Biopesticides can exert fungicidal, insecticidal, or nematocidal action via the microbial inoculate in the biofertilizer, a combination of them and possibly other auxiliary functions such as bird and mammal repellents or herbicides. According to recent classifications [4,5]. Bio-control action is due to multiple synergic mechanisms, generally including: i) production of antibiotics and other secondary metabolites (e.g., phenazines by Pseudomonas spp., lipopeptides by Bacillus spp., and hydrocyanic acid by Rhizobia); and ii) secretion of lytic and defense enzymes (e.g., chitinases, glucanases, peroxidases, polyphenol oxidases, and phenylalanine ammonia lyases produced by Trichoderma, Fusarium, Rhizoctonia, Serratia, Streptomyces and Bacillus strains) [6,7]. The drawback of using living microorganisms is that their efficacy is often unpredictable under changing field conditions, and their fitness is reduced by the presence of an indigenous microbiota difficult to displace by non-native microorganisms [7,8]. Additionally, the antagonistic interactions occurring in formulations containing more than one microbial species limit their potential in integrated pest management strategies [9,10].

Biofertilizer formulation

Table 1: Categorization of general goals for agro-ecosystems.


A key advantage of beneficial microorganisms is to assimilate phosphorus for their own requirement, which in turn available as its soluble form in sufficient quantities in soil. Pseudomonas, Bacillus, Micrococcus, Flavobacterium, Fusarium, Sclerotium, Aspergillus and Penicillium have been reported to be active in the solubilisation process [11]. A phosphate-solubilizing bacterial strain Micrococcus sp. has polyvalent properties including phosphate solubilization and siderophore production [12]. Similarly, two fungi Aspergillus fumigatus and A. Niger were isolated from decaying cassava peels were found to convert cassava wastes by the semi-solid fermentation technique to phosphate biofertilizers [13]. Aspergillus, Bacillus and Clostridium are found to be efficient in potassium solubilization in the soil and mobilize in different crops [14]. Mycorrhizal mutualistic symbiosis with plant roots (Figure 2) satisfies the plant nutrients demand [15] which leads to enhance plant growth and development and protect plants from pathogens attack and environmental stress [16]. Pseudomonas aeruginosa has been shown to withstand biotic and abiotic stresses [17]. Paul & Nair [18] found that P. fluorescens MSP-393 produces osmolytes and salt-stress induced proteins that overcome the negative effects of salt. Microbial inoculants genera in the OBD-Biofertilizer are isolated using the growth media in Table 1 from different agro biowaste and inoculated into the composted biofertilizer.

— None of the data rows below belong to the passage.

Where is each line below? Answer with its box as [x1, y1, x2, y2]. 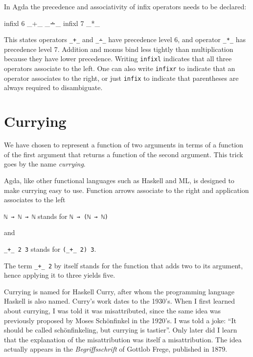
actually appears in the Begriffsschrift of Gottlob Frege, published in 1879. [4, 344, 228, 354]
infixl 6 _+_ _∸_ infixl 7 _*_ [4, 18, 100, 28]
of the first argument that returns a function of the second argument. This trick [4, 149, 243, 159]
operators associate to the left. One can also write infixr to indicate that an [4, 63, 235, 73]
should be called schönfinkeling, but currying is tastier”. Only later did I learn [4, 325, 237, 335]
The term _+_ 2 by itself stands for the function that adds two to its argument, [4, 260, 243, 270]
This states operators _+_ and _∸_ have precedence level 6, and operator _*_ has [4, 34, 246, 45]
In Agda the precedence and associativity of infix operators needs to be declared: [4, 1, 247, 11]
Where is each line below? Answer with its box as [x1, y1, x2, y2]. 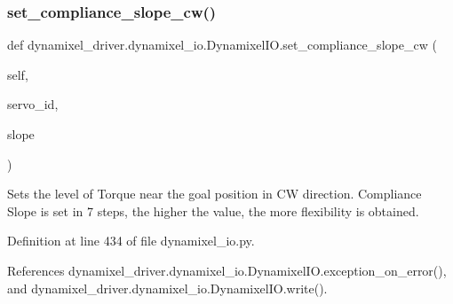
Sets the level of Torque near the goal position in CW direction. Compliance [7, 184, 422, 203]
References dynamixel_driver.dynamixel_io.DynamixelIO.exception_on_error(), [7, 261, 447, 279]
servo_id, [7, 95, 59, 113]
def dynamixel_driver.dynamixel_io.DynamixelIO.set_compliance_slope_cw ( [7, 35, 437, 54]
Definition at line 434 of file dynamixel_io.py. [7, 231, 255, 250]
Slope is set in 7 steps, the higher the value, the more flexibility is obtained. [7, 201, 419, 220]
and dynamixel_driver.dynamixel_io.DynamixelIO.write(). [7, 278, 328, 297]
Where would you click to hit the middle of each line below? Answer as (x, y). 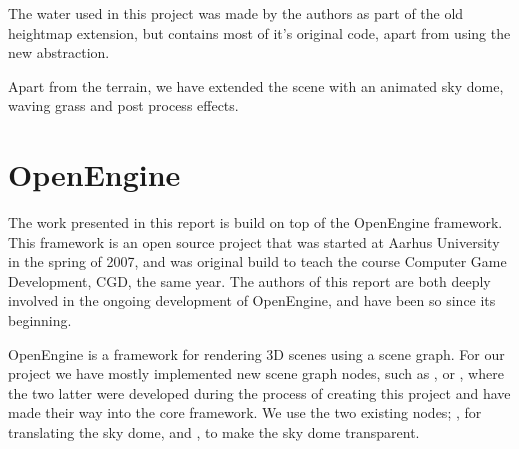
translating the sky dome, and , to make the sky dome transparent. (214, 432)
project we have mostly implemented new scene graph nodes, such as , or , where (256, 373)
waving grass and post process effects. (123, 105)
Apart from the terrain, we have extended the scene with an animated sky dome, (256, 85)
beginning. (40, 320)
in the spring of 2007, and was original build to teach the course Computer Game (257, 261)
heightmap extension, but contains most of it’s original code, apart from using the (259, 32)
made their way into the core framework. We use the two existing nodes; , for (245, 412)
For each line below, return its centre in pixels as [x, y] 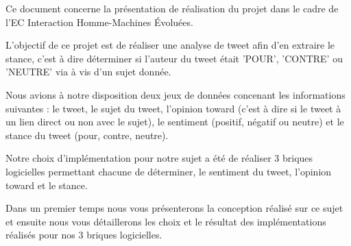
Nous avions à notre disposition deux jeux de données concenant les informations [175, 94]
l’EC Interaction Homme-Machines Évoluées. [99, 22]
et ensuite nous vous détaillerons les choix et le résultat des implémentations [166, 221]
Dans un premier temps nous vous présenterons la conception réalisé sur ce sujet [174, 208]
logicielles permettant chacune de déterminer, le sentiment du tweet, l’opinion [169, 171]
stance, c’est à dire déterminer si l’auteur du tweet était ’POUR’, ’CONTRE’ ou [174, 58]
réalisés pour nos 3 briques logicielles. [84, 235]
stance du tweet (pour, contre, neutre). [87, 135]
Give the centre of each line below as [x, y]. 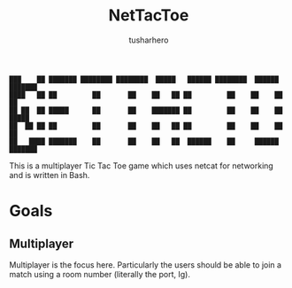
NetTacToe [149, 16]
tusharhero [149, 40]
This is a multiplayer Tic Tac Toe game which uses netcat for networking [142, 166]
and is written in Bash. [50, 175]
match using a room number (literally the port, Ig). [100, 274]
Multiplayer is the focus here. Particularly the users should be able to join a [145, 265]
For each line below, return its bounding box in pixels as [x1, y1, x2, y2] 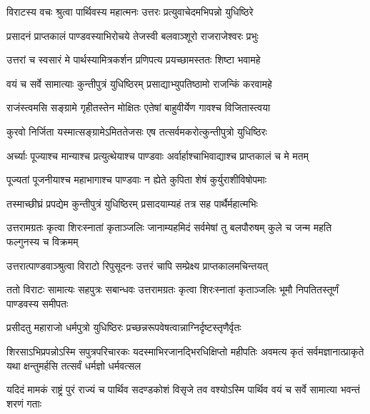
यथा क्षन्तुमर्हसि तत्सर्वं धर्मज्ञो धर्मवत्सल [6, 358, 141, 373]
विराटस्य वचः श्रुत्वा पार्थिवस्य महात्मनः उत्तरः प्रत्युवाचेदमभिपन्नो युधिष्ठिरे [6, 4, 254, 19]
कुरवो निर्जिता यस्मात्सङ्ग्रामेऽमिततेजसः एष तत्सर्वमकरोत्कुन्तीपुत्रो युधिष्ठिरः [6, 123, 267, 138]
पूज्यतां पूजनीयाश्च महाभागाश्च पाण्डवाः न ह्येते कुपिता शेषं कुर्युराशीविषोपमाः [6, 172, 266, 187]
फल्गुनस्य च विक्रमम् [6, 233, 79, 248]
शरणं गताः [6, 395, 42, 410]
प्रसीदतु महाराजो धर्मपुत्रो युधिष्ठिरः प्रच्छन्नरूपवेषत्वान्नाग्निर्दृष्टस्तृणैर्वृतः [6, 320, 241, 335]
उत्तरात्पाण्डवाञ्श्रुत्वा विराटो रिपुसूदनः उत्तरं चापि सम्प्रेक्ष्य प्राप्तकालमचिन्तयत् [6, 258, 269, 273]
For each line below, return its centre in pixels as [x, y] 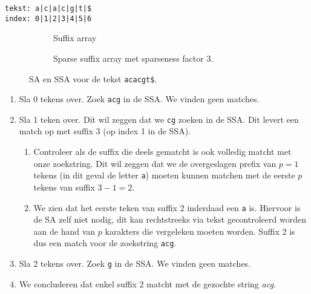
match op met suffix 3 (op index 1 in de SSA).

Climate change and soil biological health

It is commonly observed that applying only N or N + P can lead to a decline in particulate organic matter (>53 m fraction) and soil biological activity (soil respiration, microbial biomass C and N). These however improved significantly by moving towards balanced application through the addition of NPK or NPK+ organics [19]. Also, actual field studies on microbial diversity and activity are few. Contrary to a hypothesis that leaf litter produced under elevated CO2 and having a high C: N ratio would be difficult to decompose, the microorganisms were found to adapt to changing soil carbon input under elevated CO2 and there was no effect on their turnover and behaviour [20]. Expectedly, under 15 elevated CO2, increased immobilization of fertilizer N by stimulation of mineralization (SMB) of soil organic matter (SOM) nitrogen was observed [21].

Thus, greater microbial demand for N (>27%) was observed under elevated CO2 [22]. As warmer temperatures are maintained, the less efficient use of carbon by the microbes causes them to decrease in number, eventually resulting in less carbon dioxide being emitted into the atmosphere [23] via an agricultural soil vis-à-vis a desert soil (warmed in real world over time) attests this reality. Mycorrhizal and N2-fixing relationships are generally enhanced by CO2 enrichment, but effects of warming are highly variable [24]. There are reports proving that soil resistance and resilience is linked to soil biodiversity [25] and ‘higher’ soil diversity protects the soil against ecosystem malfunctions under stress or disturbance: an ‘insurance hypothesis’ linked to soil biodiversity [26].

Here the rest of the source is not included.